Network Working Group L. Masinter 
Request for Comments: 2718 Xerox Corporation 
Category: Informational H. Alvestrand 
 Maxware, Pirsenteret 
 D. Zigmond 
 WebTV Networks, Inc. 
 R. Petke 
 UUNET Technologies 
 November 1999 


Guidelines for new URL Schemes

Status of this Memo

This memo provides information for the Internet community. It does not specify an Internet standard of any kind. Distribution of this memo is unlimited.

Copyright Notice

Copyright © The Internet Society (1999). All Rights Reserved.

Abstract

A Uniform Resource Locator (URL) is a compact string representation of the location for a resource that is available via the Internet. This document provides guidelines for the definition of new URL schemes.

1 Introduction

A Uniform Resource Locator (URL) is a compact string representation of the location for a resource that is available via the Internet. RFC 2396 [1] defines the general syntax and semantics of URIs, and, by inclusion, URLs. URLs are designated by including a "<scheme>:" and then a "<scheme-specific-part>". Many URL schemes are already defined.

This document provides guidelines for the definition of new URL schemes, for consideration by those who are defining and registering or evaluating those definitions.

The process by which new URL schemes are registered is defined in RFC 2717 [2].

2 Guidelines for new URL schemes

Because new URL schemes potentially complicate client software, new schemes must have demonstrable utility and operability, as well as compatibility with existing URL schemes.
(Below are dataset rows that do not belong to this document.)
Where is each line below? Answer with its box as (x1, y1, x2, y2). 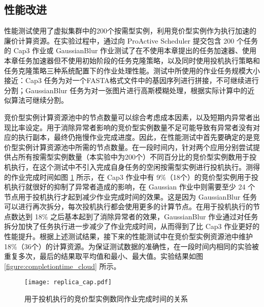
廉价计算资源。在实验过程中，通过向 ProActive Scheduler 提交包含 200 (4, 35, 235, 46)
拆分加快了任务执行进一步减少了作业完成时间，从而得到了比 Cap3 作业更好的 (4, 221, 260, 232)
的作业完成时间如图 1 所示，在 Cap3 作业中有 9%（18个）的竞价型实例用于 (4, 171, 251, 182)
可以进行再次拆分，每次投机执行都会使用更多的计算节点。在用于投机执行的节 (4, 201, 260, 212)
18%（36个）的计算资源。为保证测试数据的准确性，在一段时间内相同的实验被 (4, 241, 259, 251)
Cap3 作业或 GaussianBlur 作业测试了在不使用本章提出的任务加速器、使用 (13, 45, 257, 56)
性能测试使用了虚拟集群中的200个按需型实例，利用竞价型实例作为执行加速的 (4, 25, 256, 36)
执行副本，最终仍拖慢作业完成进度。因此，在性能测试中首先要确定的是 (18, 132, 253, 142)
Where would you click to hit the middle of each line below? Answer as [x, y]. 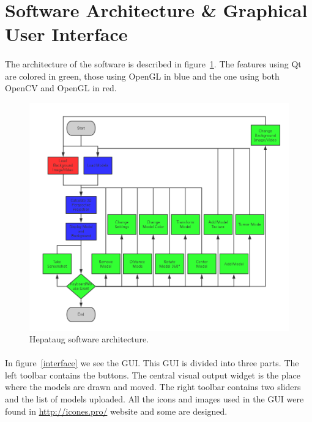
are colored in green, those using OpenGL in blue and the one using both [142, 76]
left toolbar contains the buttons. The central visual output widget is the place [153, 375]
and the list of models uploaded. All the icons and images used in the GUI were [154, 399]
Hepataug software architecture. [89, 339]
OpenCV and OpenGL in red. [61, 88]
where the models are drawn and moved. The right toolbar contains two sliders [153, 387]
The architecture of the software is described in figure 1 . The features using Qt [153, 64]
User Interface [66, 34]
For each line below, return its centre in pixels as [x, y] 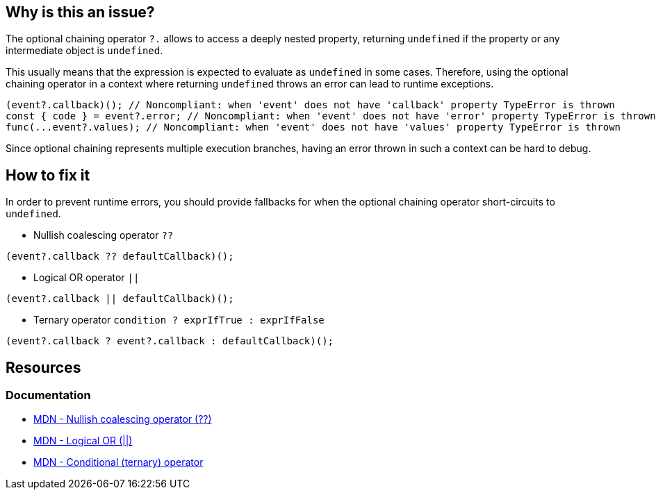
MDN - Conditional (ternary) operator [118, 462]
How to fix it [48, 175]
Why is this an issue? [80, 12]
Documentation [48, 395]
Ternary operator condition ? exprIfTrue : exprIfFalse [179, 320]
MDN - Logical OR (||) [83, 441]
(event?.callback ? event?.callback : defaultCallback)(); [170, 341]
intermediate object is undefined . [84, 51]

This section elaborates these criteria.

2.1 Syntactic compatibility

New URL schemes should follow the same syntactic conventions of existing schemes when appropriate. If a URI scheme that has embedded links in content accessed by that scheme does not share syntax with a different scheme, the same content cannot be served up under different schemes without rewriting the content. This can already be a problem, and with future digital signature schemes, rewriting may not even be possible. Deployment of other schemes in the future could therefore become extremely difficult.
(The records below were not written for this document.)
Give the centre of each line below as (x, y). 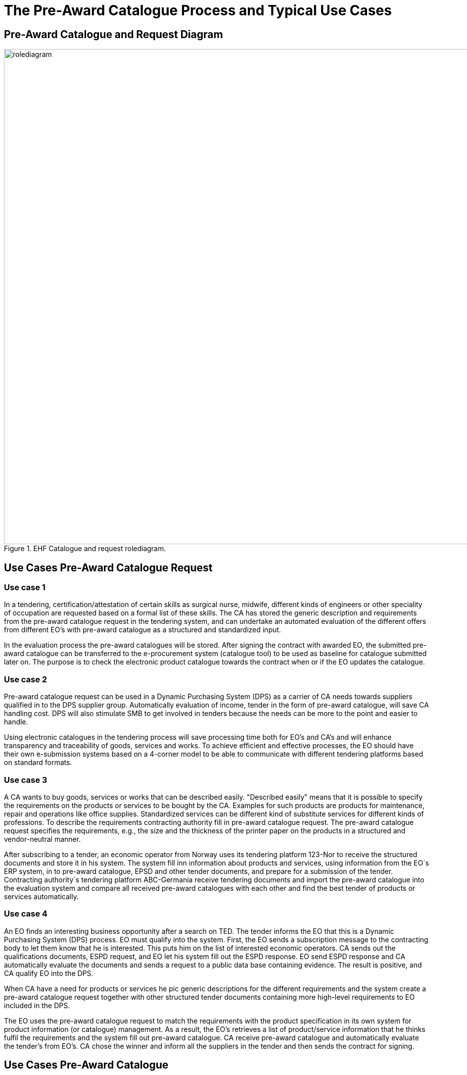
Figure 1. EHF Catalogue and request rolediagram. (85, 549)
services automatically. (41, 896)
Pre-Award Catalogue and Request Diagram (114, 34)
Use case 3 (26, 780)
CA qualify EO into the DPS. (49, 973)
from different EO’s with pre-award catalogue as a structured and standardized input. (142, 630)
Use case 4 (26, 914)
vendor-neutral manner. (43, 839)
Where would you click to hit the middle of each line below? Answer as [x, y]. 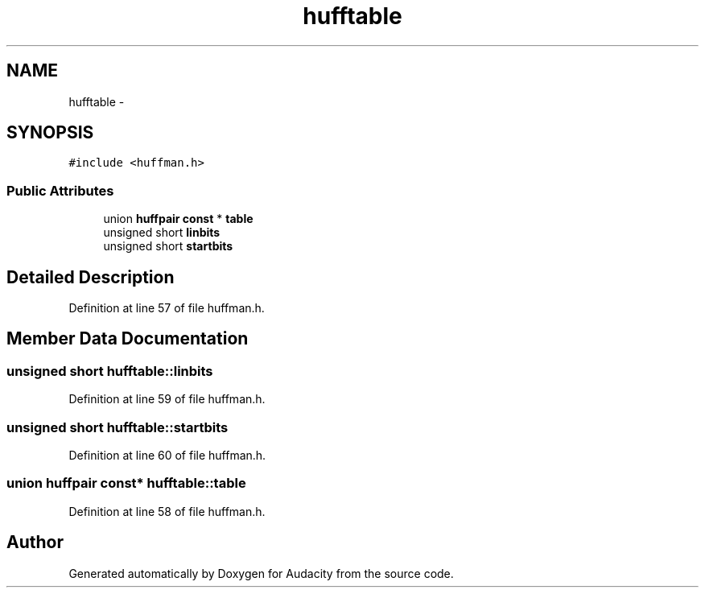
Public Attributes [60, 190]
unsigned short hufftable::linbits [110, 371]
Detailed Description [91, 277]
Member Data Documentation [128, 339]
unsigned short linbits [162, 233]
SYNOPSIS [50, 133]
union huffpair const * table [178, 219]
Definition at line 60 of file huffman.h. [167, 455]

2.1.1 Motivations for syntactic compatibility

Why should new URL schemes share as much of the generic URI syntax (that makes sense to share) as possible? Consider the following:

2.1.2 Improper use of "//" following "<scheme>:"
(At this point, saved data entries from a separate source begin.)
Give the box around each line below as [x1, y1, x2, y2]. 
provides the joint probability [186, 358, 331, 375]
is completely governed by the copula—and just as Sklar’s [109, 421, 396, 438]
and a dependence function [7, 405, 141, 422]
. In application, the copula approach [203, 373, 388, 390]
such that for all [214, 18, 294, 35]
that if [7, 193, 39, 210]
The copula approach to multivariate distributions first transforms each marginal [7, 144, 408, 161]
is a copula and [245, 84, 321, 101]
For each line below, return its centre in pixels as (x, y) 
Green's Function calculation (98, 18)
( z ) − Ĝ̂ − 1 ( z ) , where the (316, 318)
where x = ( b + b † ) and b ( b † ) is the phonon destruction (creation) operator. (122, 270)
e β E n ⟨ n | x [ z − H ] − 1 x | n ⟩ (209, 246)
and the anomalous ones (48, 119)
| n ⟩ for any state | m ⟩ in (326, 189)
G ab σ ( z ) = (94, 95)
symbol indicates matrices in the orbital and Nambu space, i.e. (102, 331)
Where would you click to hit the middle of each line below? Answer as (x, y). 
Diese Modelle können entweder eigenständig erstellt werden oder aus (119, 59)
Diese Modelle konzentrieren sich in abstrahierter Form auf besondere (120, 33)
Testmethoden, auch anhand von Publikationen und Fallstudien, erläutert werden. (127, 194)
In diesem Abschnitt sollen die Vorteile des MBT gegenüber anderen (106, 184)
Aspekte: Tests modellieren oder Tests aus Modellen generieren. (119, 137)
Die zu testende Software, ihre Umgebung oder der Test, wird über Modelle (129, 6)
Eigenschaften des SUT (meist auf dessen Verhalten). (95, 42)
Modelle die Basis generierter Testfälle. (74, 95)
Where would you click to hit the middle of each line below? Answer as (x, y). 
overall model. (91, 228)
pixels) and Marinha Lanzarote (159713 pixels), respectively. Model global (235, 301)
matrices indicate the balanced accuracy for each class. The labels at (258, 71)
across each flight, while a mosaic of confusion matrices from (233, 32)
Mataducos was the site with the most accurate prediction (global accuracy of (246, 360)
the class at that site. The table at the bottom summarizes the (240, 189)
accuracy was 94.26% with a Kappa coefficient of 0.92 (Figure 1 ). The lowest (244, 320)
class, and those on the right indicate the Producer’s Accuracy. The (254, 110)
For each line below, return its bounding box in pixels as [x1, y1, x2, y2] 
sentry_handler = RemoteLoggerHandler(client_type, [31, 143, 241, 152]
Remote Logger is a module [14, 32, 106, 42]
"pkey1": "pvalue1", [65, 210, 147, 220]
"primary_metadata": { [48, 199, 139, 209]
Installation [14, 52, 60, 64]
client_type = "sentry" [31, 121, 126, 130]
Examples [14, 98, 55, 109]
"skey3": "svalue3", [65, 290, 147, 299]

Contrary to some examples set in past years, the use of double slashes as the first component of the <scheme-specific-part> of a URL is not simply an artistic indicator that what follows is a URL: Double slashes are used ONLY when the syntax of the URL's <scheme-specific-part> contains a hierarchical structure as described in RFC 2396. In URLs from such schemes, the use of double slashes indicates that what follows is the top hierarchical element for a naming authority. (See section 3 of RFC 2396 for more details.) URL schemes which do not contain a conformant hierarchical structure in their <scheme-specific-part> should not use double slashes following the "<scheme>:" string.

2.1.3 Compatibility with relative URLs

URL schemes should use the generic URL syntax if they are intended to be used with relative URLs. A description of the allowed relative forms should be included in the scheme's definition. Many applications use relative URLs extensively. Specifically,

2.2 Is the scheme well defined?

It is important that the semantics of the "resource" that a URL "locates" be well defined. This might mean different things depending on the nature of the URL scheme.

2.2.1 Clear mapping from other name spaces

In many cases, new URL schemes are defined as ways to translate other protocols and name spaces into the general framework of URLs. The "ftp" URL scheme translates from the FTP protocol, while the "mid" URL scheme translates from the Message-ID field of messages.

In either case, the description of the mapping must be complete, must describe how characters get encoded or not in URLs, must describe exactly how all legal values of the base standard can be represented using the URL scheme, and exactly which modifiers, alternate forms and other artifacts from the base standards are included or not included. These requirements are elaborated below.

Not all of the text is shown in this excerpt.